Things continue to slowly evolve as it pertains to the future of online gambling and online poker in the United States. About a month ago, the two prominent Los Angeles-based brick and mortar casinos came under fire from poker players from all around because of their public stance in opposition to any and all regulation that would make legalize and regulate online gambling. However, slowly but surely, some of the other casinos are starting to reverse field and are beginning to favor such legal changes.

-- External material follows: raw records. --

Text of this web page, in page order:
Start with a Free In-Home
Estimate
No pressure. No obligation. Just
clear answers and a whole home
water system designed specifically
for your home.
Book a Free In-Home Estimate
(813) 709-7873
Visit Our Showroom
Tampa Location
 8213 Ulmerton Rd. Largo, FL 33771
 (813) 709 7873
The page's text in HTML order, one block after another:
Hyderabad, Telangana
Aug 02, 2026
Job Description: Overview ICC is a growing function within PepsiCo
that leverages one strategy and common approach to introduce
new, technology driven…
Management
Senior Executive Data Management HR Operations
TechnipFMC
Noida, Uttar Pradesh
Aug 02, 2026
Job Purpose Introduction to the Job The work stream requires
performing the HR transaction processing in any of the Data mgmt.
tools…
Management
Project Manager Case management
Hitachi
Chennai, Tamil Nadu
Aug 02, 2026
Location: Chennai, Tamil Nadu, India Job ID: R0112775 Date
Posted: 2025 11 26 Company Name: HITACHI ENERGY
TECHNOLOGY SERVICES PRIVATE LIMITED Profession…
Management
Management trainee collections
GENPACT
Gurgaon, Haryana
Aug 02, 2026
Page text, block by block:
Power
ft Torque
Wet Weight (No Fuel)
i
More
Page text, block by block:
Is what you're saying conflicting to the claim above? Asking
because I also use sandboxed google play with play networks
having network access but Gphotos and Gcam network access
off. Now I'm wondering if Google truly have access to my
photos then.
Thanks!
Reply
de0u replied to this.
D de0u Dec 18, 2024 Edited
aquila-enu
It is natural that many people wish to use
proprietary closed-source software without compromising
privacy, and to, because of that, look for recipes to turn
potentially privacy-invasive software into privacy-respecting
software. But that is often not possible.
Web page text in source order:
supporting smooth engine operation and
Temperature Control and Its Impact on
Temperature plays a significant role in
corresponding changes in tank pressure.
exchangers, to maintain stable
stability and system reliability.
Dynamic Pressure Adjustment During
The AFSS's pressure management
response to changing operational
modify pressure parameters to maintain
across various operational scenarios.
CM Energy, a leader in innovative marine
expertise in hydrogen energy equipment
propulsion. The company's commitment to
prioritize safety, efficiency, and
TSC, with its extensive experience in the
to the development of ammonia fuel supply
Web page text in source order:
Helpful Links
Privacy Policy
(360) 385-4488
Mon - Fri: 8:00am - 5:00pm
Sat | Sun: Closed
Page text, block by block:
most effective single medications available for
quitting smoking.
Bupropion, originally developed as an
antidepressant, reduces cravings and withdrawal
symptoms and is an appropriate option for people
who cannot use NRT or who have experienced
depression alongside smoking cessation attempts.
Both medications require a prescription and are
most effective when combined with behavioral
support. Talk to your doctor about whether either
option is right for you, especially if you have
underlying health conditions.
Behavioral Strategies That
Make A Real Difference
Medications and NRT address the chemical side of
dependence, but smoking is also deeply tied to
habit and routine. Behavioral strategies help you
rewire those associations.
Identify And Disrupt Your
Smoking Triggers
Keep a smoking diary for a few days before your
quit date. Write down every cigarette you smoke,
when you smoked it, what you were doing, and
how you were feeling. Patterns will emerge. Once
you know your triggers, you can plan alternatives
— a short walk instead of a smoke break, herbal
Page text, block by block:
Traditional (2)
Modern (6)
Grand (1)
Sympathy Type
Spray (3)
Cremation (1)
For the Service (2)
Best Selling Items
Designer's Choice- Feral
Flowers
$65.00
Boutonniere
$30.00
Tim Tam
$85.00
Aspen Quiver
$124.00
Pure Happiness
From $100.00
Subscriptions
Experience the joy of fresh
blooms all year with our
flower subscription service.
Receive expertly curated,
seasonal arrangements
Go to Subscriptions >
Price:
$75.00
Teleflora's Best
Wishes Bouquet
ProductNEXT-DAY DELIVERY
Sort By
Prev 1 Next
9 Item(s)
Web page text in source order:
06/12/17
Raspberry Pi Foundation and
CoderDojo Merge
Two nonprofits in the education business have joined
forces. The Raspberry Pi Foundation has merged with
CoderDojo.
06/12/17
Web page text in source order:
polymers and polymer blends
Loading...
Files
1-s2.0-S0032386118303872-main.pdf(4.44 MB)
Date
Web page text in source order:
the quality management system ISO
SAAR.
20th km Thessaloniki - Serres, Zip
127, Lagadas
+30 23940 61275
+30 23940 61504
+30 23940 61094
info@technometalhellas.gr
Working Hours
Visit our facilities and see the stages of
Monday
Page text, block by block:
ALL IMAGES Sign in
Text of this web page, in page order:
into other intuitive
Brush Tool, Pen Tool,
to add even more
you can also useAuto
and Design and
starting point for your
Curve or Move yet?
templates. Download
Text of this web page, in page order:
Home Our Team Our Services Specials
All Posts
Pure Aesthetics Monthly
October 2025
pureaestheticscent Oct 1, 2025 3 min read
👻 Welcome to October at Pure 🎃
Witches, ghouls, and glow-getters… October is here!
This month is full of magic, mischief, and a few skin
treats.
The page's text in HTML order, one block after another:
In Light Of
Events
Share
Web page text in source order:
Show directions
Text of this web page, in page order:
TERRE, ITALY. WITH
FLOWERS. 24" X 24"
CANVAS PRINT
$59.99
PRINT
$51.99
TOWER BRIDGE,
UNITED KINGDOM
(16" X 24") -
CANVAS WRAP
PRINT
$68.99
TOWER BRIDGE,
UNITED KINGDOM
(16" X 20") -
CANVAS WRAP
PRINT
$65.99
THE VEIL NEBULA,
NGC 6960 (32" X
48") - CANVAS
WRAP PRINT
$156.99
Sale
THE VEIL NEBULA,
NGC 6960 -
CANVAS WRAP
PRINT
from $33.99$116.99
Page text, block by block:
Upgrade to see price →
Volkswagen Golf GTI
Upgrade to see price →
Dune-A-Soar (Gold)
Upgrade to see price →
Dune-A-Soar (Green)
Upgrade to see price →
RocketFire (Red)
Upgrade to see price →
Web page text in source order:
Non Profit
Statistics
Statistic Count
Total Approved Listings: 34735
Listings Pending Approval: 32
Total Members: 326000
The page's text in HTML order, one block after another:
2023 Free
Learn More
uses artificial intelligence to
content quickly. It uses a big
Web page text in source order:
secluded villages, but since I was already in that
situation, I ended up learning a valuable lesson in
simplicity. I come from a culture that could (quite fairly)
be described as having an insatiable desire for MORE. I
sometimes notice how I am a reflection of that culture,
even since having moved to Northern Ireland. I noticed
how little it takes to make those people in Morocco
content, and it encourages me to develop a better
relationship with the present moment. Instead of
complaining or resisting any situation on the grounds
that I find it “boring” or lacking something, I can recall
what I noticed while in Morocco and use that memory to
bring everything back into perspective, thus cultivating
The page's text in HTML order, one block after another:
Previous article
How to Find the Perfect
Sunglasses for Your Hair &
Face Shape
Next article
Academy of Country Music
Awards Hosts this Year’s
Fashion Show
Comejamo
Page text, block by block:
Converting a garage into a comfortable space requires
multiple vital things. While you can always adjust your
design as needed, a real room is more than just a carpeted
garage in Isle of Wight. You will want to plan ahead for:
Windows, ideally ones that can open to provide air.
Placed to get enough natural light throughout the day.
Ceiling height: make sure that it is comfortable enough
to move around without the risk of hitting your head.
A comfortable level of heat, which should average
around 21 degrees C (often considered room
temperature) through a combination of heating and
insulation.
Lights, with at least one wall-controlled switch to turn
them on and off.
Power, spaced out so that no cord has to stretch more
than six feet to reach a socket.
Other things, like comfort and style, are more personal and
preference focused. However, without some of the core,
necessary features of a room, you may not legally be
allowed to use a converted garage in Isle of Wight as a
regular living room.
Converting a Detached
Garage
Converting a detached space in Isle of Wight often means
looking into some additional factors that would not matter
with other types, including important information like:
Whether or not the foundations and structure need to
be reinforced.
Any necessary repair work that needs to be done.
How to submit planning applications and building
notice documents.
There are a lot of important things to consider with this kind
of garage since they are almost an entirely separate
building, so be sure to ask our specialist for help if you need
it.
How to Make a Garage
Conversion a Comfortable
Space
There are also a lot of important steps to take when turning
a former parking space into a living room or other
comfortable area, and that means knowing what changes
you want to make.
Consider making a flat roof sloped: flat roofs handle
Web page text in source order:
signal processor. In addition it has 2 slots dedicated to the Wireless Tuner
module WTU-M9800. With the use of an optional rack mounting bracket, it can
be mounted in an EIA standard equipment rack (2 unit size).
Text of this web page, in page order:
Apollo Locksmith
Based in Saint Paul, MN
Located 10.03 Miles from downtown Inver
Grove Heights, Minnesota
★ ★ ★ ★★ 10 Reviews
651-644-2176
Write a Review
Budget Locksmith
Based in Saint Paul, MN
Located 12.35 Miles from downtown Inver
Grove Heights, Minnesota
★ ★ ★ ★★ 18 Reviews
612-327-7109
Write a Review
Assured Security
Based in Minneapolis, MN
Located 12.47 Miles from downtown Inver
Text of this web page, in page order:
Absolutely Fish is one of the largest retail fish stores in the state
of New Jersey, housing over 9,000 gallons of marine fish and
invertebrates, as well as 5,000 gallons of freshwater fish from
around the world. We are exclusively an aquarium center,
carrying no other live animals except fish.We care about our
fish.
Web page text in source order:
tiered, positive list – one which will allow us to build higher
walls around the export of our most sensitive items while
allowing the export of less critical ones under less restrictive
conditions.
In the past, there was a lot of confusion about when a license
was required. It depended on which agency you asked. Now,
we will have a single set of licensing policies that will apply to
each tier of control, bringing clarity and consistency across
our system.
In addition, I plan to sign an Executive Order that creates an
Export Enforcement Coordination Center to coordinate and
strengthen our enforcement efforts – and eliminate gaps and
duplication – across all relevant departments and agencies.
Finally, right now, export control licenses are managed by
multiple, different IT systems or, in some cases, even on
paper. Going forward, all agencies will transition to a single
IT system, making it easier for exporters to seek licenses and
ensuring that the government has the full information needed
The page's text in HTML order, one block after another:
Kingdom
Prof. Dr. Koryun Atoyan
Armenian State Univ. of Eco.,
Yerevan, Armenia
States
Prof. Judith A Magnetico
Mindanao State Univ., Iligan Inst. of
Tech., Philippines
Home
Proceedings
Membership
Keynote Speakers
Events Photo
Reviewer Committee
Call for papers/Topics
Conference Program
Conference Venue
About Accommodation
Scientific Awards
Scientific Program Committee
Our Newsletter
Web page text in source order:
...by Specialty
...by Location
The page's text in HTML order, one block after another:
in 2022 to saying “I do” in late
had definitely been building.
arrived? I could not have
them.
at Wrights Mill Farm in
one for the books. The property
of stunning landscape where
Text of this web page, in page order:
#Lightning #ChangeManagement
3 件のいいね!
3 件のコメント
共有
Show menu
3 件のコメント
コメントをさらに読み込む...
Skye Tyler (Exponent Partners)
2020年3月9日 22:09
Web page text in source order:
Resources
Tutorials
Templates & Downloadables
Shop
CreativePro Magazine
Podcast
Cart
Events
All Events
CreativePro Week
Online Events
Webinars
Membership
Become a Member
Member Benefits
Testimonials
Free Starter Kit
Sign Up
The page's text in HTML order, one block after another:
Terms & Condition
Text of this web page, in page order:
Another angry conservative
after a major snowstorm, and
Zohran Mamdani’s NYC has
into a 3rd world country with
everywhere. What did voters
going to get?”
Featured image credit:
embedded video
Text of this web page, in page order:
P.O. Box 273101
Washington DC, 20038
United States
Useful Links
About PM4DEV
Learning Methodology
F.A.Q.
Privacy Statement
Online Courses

Specifically, a report which appeared in Sunday’s New York Times indicated that a behemoth of an association that represents many land-based casinos, the American Gaming Association (AGA) is now softening their stance and beginning to embrace the reintroduction of the industry to a customer base that awaits it with open arms. The AGA represents, among others, Harrah’s Entertainment, MGM Resorts and Wynn Resorts and is starting to support such legislation made by representatives such as Barney Frank of Massachusetts. As you may recall, prior to the onset of the summer months, the long delayed bill by Frank finally garnered enough support from Congressional members and passed, potentially paving the road for previously outlawed online gaming sites to enter the US market. The change in view apparently was due in large part to Frank’s concession that those companies that had previously violated the UIGEA would not be granted re-entry. The most notable of these companies is Party Gaming, the company who until 2005 had enjoyed the distinction of being the world’s largest online poker site, a title it has since relinquished to PokerStars.

Though the exact reasoning for the seemingly sudden about-face is a bit unclear, though it is possible that such associations could be positioning themselves to potentially enter the online gaming industry themselves, a development that would give a much needed shot in the arm to an industry that has seen declining profits since the onset of the worst recession in decades.